Write the code that will take a string and make this conversion given a number of rows:

string convert(string text, int nRows);

convert("PAYPALISHIRING", 3) should return "PAHNAPLSIIGYIR".

Solution:
Write out some text with different nRows on a piece of paper, then we can find out the relation between index and result row number.

public class Solution {
    public String convert(String s, int nRows) {
        int curRow = -1;
        
        // going down flag
        boolean flag = true;
        
        // its default value is "null"
        String[] strs = new String[nRows];
        Arrays.fill(strs, "");
        for(int i = 0; i < s.length(); i++){
            if(flag) 
                curRow++;
            // check a special case: ("AB", 1)
            else if (curRow > 0) 
                curRow--;
                
            if(curRow == nRows-1) 
                flag = false;
            else if(curRow == 0)
                flag = true;
                
            strs[curRow] += s.charAt(i);
        }
        
        // StringBuilder has better performance
        StringBuilder result = new StringBuilder();
        for(int i = 0; i < nRows; i++)
            result.append(strs[i]);
        return result.toString();
    }
}

Word Search

Given a 2D board and a word, find if the word exists in the grid.

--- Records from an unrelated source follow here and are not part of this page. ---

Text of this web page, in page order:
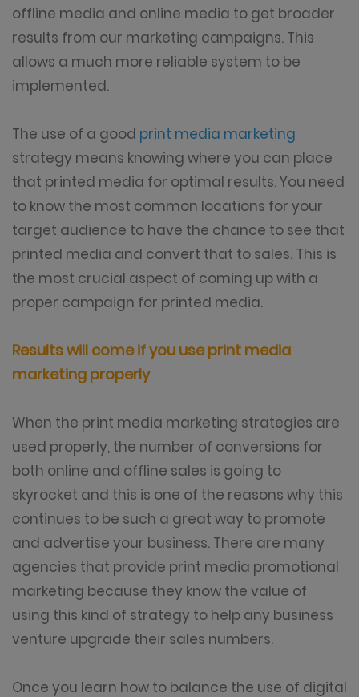
offline media and online media to get broader
results from our marketing campaigns. This
allows a much more reliable system to be
implemented.
The use of a good print media marketing
strategy means knowing where you can place
that printed media for optimal results. You need
to know the most common locations for your
target audience to have the chance to see that
printed media and convert that to sales. This is
the most crucial aspect of coming up with a
proper campaign for printed media.
Results will come if you use print media
marketing properly
When the print media marketing strategies are
used properly, the number of conversions for
both online and offline sales is going to
skyrocket and this is one of the reasons why this
continues to be such a great way to promote
and advertise your business. There are many
agencies that provide print media promotional
marketing because they know the value of
using this kind of strategy to help any business
venture upgrade their sales numbers.
Once you learn how to balance the use of digital
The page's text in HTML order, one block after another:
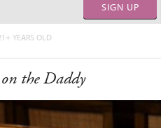
SIGN UP
YEARS OLD
the Daddy
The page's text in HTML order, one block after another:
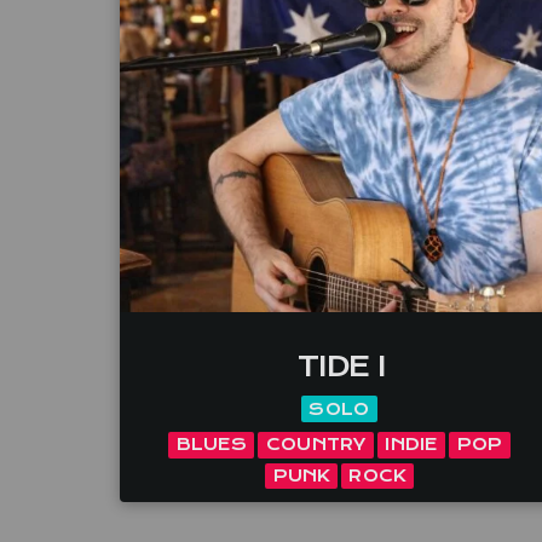
TIDE I
SOLO
BLUES
COUNTRY INDIE
POP
PUNK
ROCK
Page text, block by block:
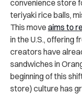
convenience store
teriyaki rice balls,
This move aims to
in the U.S., offering
creators have
sandwiches in
beginning of this
store) culture has
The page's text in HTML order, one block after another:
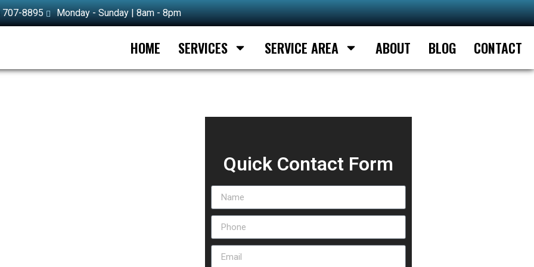
707-8895 Monday - Sunday | 8am - 8pm
HOME SERVICES SERVICE AREA ABOUT BLOG CONTACT
Quick Contact Form
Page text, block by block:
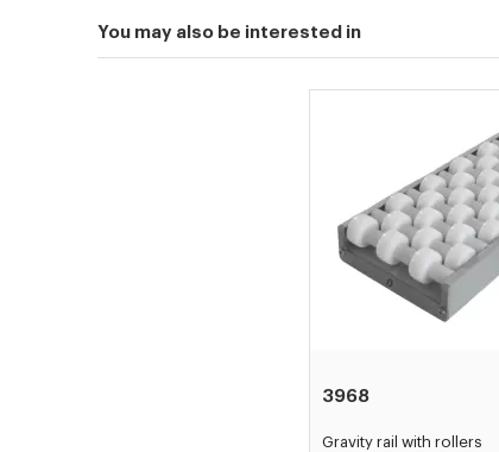
You may also be interested in
3968
Gravity rail with rollers
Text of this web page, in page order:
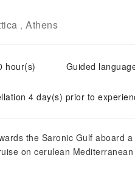
, Athens
hour(s) Guided
4 day(s) prior to
the Saronic Gulf aboard
on cerulean
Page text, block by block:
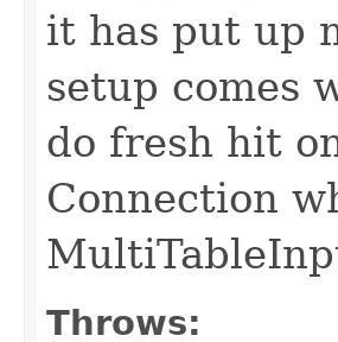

The word can be constructed from letters of sequentially adjacent cell, where "adjacent" cells are those horizontally or vertically neighboring. The same letter cell may not be used more than once.

For example,
Given board =

[
  ["ABCE"],
  ["SFCS"],
  ["ADEE"]
]

word = "ABCCED", -> returns true,
word = "SEE", -> returns true,
word = "ABCB", -> returns false.

Solution:
Use DFS for each board position.

public class Solution {
    public boolean exist(char[][] board, String word) {
        int m = board.length;
        int n = board[0].length;
        
        // to avoid duplicates
        boolean[][] visited = new boolean[m][n];
        
        for(int i = 0; i < m; i++){
            for(int j = 0; j < n; j++){
                if(board[i][j] == word.charAt(0))
                    if(helper(board, word, 0, i, j, visited))
                        return true;
            }
        }
        return false;
    }
    
    public boolean helper(char[][] board, String word, int count, int i, int j, boolean[][] visited){
        if(count == word.length())
            return true;
        // out of boundary
        if(i < 0 || i >= board.length || j < 0 || j >= board[0].length) 
            return false;
        if(visited[i][j] || board[i][j] != word.charAt(count))
            return false;
            
        visited[i][j] = true;
        
        if(helper(board, word, count+1, i-1, j, visited) || 
           helper(board, word, count+1, i+1, j, visited) ||
           helper(board, word, count+1, i, j-1, visited) ||
           helper(board, word, count+1, i, j+1, visited))
                return true;
        
        visited[i][j] = false;
        
        return false;
    }
}

Word Ladder II

Given two words (start and end), and a dictionary, find all shortest transformation sequence(s) from start to end, such that:

1. Only one letter can be changed at a time
2. Each intermediate word must exist in the dictionary

For example,

Given:
start = "hit"
end = "cog"
dict = ["hot","dot","dog","lot","log"]

Return

  [
    ["hit","hot","dot","dog","cog"],
    ["hit","hot","lot","log","cog"]
  ]

Note:

• All words have the same length.
• All words contain only lowercase alphabetic characters.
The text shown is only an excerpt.